LETTER: Don’t neglect insects when burning prairie
April 18, 2009
I see that the Science II prairie was burned — all of it!
The Science II Prairie Web site states that burns will occur “on alternate sides of the walk that goes through the prairie.” This did not happen.
I realize this is a planting, a fake prairie, and it lacks the diversity of either a prairie remnant or a high quality prairie planting, but still — burning 100 percent is the wrong example to teach.
This burn should be about teaching management to natural resource ecology and management students — our future land managers and ecological restorationists. The burn should incorporate what has been learned over the last 20 years: don’t burn it all.
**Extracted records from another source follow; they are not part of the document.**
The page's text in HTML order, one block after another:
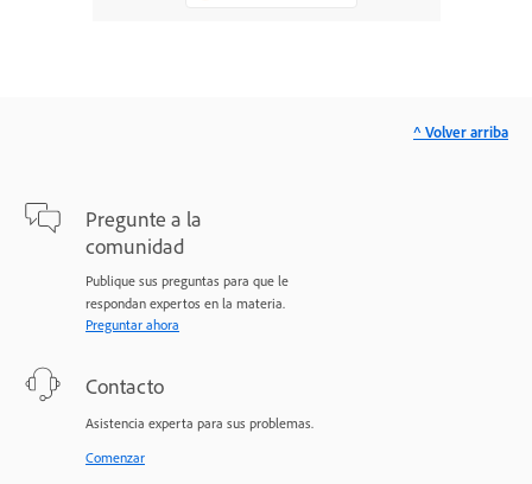
Pregunte a la
comunidad
Publique sus preguntas para que le
respondan expertos en la materia.
Preguntar ahora
Contacto
Asistencia experta para sus problemas.
Comenzar
^ Volver arriba
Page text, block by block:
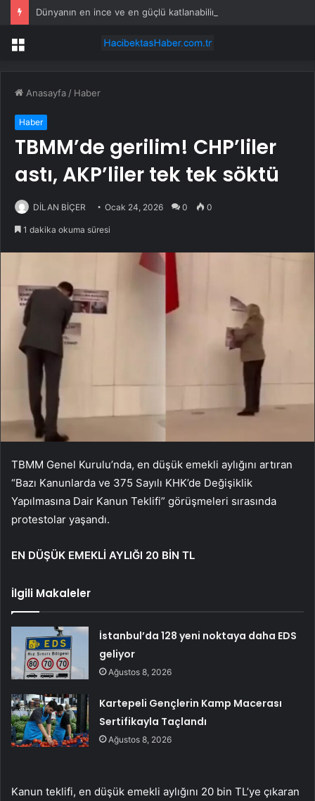
Menü
Anasayfa / Haber
Haber
TBMM’de gerilim! CHP’liler
astı, AKP’liler tek tek söktü
DİLAN BİÇER Ocak 24, 2026 0 0
1 dakika okuma süresi
TBMM Genel Kurulu’nda, en düşük emekli aylığını artıran
“Bazı Kanunlarda ve 375 Sayılı KHK’de Değişiklik
Yapılmasına Dair Kanun Teklifi” görüşmeleri sırasında
protestolar yaşandı.
EN DÜŞÜK EMEKLİ AYLIĞI 20 BİN TL
İlgili Makaleler
İstanbul’da 128 yeni noktaya daha EDS
geliyor
Ağustos 8, 2026
Kartepeli Gençlerin Kamp Macerası
Sertifikayla Taçlandı
Ağustos 8, 2026
Kanun teklifi, en düşük emekli aylığını 20 bin TL’ye çıkaran
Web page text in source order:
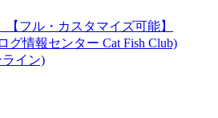
フル・カスタマイズ可能】
グ情報センター Cat Fish Club)
ライン)
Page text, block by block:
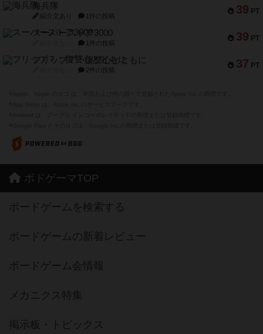
39 PT
海兵隊
紹介文あり 1件の投稿
39 PT
スーパーストア3000
1件の投稿
37 PT
フリップ７：復讐心とともに
2件の投稿
ボドゲーマTOP
ボードゲームを検索する
ボードゲームの新着レビュー
ボードゲーム会情報
メカニクス特集
掲示板・トピックス
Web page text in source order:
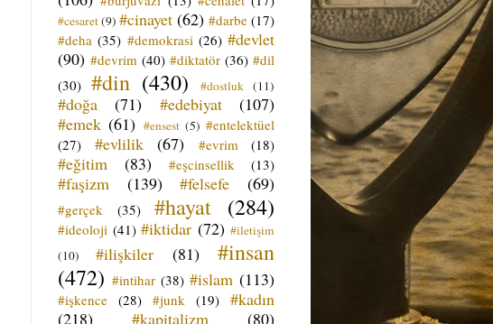
#cesaret(9) #cinayet (62) #darbe (17)
#deha (35) #demokrasi (26) #devlet
(90) #devrim (40) #diktatör (36) #dil
(30) #din (430) #dostluk (11)
#doğa (71) #edebiyat
(107)
#emek (61) #ensest (5) #entelektüel
(27)
#evlilik (67) #evrim (18)
#eğitim (83) #eşcinsellik (13)
#faşizm (139) #felsefe (69)
#gerçek (35) #hayat (284)
#ideoloji (41) #iktidar (72) #iletişim
(10)
#ilişkiler (81)
#insan
(472) #intihar (38) #islam (113)
#işkence (28) #junk (19) #kadın
(218)
#kapitalizm (80)
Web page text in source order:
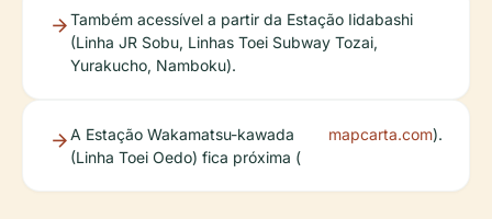
Também acessível a partir da Estação Iidabashi
(Linha JR Sobu, Linhas Toei Subway Tozai,
Yurakucho, Namboku).
A Estação Wakamatsu-kawada
(Linha Toei Oedo) fica próxima (
mapcarta.com).
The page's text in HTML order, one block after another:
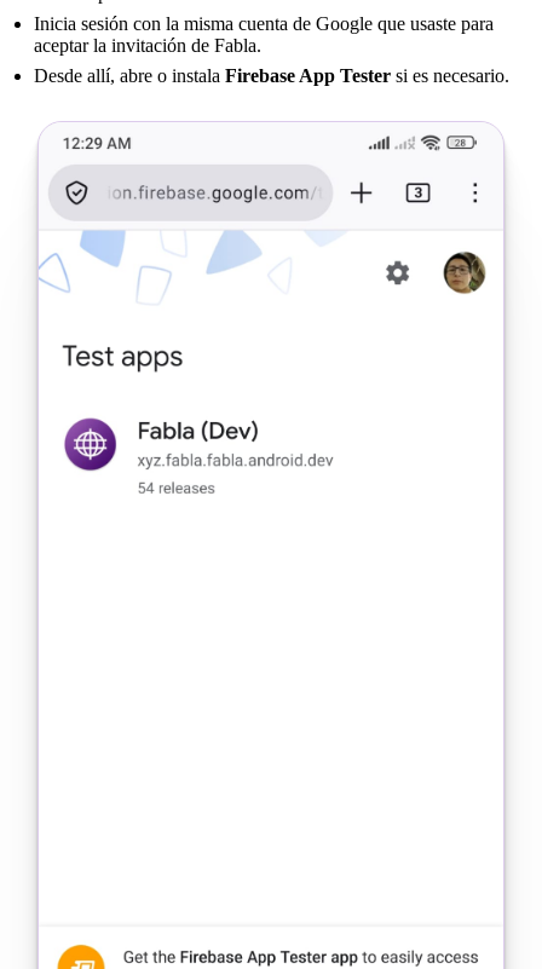
Inicia sesión con la misma cuenta de Google que usaste para
aceptar la invitación de Fabla.
Desde allí, abre o instala Firebase App Tester si es necesario.
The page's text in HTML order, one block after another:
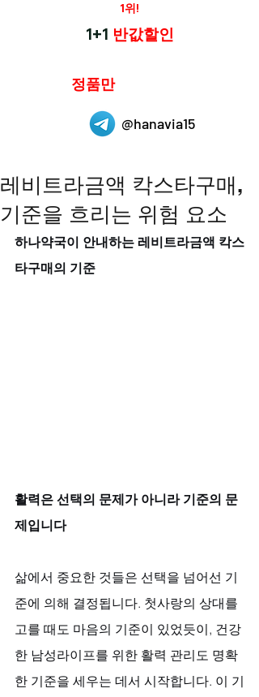
1위!
1+1 반값할인
정품만
@hanavia15
레비트라금액 칵스타구매,
기준을 흐리는 위험 요소
하나약국이 안내하는 레비트라금액 칵스
타구매의 기준
활력은 선택의 문제가 아니라 기준의 문
제입니다
삶에서 중요한 것들은 선택을 넘어선 기
준에 의해 결정됩니다. 첫사랑의 상대를
고를 때도 마음의 기준이 있었듯이, 건강
한 남성라이프를 위한 활력 관리도 명확
한 기준을 세우는 데서 시작합니다. 이 기
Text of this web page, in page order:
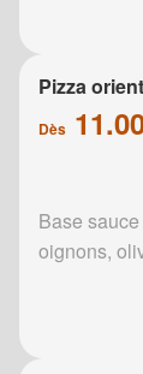
Pizza
Dès
Base
oignons,

I understand that it is much easier to ring a fire and burn everything, but easy is not necessarily better.
When Iowa was the tall grass prairie state, when fire was set by Native Americans or lightning, it could burn across the landscape for days at a time. But there remained unburned prairies: refugia. Not so anymore. Our Iowa prairies are, for the most part, postage-stamp size and delineated by agriculture, corn and soybeans.
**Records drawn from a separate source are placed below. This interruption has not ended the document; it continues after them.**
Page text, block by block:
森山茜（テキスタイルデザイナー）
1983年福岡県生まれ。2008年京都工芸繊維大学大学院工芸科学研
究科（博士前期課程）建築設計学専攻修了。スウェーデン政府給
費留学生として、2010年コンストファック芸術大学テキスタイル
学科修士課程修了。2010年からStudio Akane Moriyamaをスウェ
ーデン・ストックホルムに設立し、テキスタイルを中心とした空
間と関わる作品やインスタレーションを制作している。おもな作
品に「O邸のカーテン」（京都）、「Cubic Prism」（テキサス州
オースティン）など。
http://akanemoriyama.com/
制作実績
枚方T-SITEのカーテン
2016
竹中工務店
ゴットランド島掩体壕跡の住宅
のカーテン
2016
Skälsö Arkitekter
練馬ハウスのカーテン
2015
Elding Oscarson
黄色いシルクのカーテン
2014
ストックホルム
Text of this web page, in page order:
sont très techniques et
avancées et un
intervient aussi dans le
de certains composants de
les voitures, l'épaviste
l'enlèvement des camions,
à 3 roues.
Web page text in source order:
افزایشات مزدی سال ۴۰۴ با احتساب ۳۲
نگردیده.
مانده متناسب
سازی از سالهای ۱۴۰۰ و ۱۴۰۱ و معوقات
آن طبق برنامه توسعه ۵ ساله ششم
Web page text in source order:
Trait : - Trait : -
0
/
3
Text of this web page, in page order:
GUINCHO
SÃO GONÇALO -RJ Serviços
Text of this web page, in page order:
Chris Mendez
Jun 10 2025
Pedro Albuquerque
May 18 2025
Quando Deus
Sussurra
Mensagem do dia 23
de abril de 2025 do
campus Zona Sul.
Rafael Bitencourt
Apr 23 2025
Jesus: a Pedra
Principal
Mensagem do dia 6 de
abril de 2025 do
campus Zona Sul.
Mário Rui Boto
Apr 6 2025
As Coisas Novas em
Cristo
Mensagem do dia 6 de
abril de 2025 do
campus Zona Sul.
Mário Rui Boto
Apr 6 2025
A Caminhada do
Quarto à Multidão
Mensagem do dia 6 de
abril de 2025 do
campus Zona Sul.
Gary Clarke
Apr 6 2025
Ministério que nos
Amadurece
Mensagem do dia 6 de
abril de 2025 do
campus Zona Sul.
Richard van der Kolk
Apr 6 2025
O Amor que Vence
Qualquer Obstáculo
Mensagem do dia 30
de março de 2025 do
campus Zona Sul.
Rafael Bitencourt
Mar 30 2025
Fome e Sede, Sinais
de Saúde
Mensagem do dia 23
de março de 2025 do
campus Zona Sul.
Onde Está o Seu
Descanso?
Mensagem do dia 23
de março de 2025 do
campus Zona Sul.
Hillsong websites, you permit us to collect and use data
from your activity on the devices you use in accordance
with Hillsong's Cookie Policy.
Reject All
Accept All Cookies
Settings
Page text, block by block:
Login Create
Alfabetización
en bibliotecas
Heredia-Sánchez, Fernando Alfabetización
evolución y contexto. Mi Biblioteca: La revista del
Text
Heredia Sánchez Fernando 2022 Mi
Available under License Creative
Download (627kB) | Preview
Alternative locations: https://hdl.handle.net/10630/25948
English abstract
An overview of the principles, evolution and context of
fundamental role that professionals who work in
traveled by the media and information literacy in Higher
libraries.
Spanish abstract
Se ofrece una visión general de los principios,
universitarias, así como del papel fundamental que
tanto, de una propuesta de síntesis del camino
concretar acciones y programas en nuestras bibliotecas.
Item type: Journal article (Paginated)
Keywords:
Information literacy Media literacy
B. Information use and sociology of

Prairie ecology seems to be about plants and birds. Consider however, the insects, many of which are now eggs, larvae and pupae, with no wings to escape a fire. Why is there no list of insects associated with this prairie? As an example, the Science II prairie plant list includes Mirabilis nyctaginea. Have the four species of micro moths (Neoheliodines nyctaginella, Neoheliodines cliffordi, Aetole tripunctella, and Embola ionis) host specific to Mirabilis nyctaginea been documented? Has anyone even looked for them?
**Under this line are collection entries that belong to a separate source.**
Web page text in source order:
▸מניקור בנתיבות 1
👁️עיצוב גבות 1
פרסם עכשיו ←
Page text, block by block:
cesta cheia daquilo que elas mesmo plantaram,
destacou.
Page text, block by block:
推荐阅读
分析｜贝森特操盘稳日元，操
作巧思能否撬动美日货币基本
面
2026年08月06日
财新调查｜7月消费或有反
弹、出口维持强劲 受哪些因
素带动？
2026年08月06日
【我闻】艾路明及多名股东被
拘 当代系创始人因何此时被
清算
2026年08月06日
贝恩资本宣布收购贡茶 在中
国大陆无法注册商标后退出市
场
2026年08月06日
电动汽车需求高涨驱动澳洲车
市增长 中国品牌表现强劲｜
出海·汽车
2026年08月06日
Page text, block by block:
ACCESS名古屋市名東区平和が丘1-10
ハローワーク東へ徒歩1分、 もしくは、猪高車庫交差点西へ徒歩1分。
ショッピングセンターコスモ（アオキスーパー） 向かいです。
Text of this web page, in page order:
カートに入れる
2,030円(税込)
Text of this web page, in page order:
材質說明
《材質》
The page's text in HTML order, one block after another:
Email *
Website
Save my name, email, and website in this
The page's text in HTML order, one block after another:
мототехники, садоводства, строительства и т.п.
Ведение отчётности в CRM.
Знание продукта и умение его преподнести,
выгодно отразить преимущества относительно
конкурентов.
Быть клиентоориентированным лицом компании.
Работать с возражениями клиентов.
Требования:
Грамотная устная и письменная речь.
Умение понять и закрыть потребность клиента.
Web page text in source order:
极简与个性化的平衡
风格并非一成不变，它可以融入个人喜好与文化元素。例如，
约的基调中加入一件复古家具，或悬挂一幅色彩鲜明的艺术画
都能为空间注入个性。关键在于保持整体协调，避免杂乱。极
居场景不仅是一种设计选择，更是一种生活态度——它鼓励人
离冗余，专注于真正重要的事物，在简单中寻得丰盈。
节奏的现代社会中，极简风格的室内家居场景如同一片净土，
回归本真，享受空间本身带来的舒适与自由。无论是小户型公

Insects are over half of the named and described species on planet earth. These numbers can probably be extrapolated to Iowa.
If insects are so speciose, why then are they virtually ignored by land managers and most ecology students? Why is a basic entomology course not required for all NREM students as well as all biology majors? Prairie, forest, savannah, riparian and fen plants are pretty well documented. I dare say the birds are well-known as well. When will we begin to include the insects?
Until NREM and biology students are introduced to the 50 percent of life that are insects (Entomology 370), their ecological education at Iowa State is incomplete.
Next time, before you burn the Science II prairie, consider reading and heeding your own management plan.
Leave some areas unburned, for the insects and as a hands-on management lesson for students.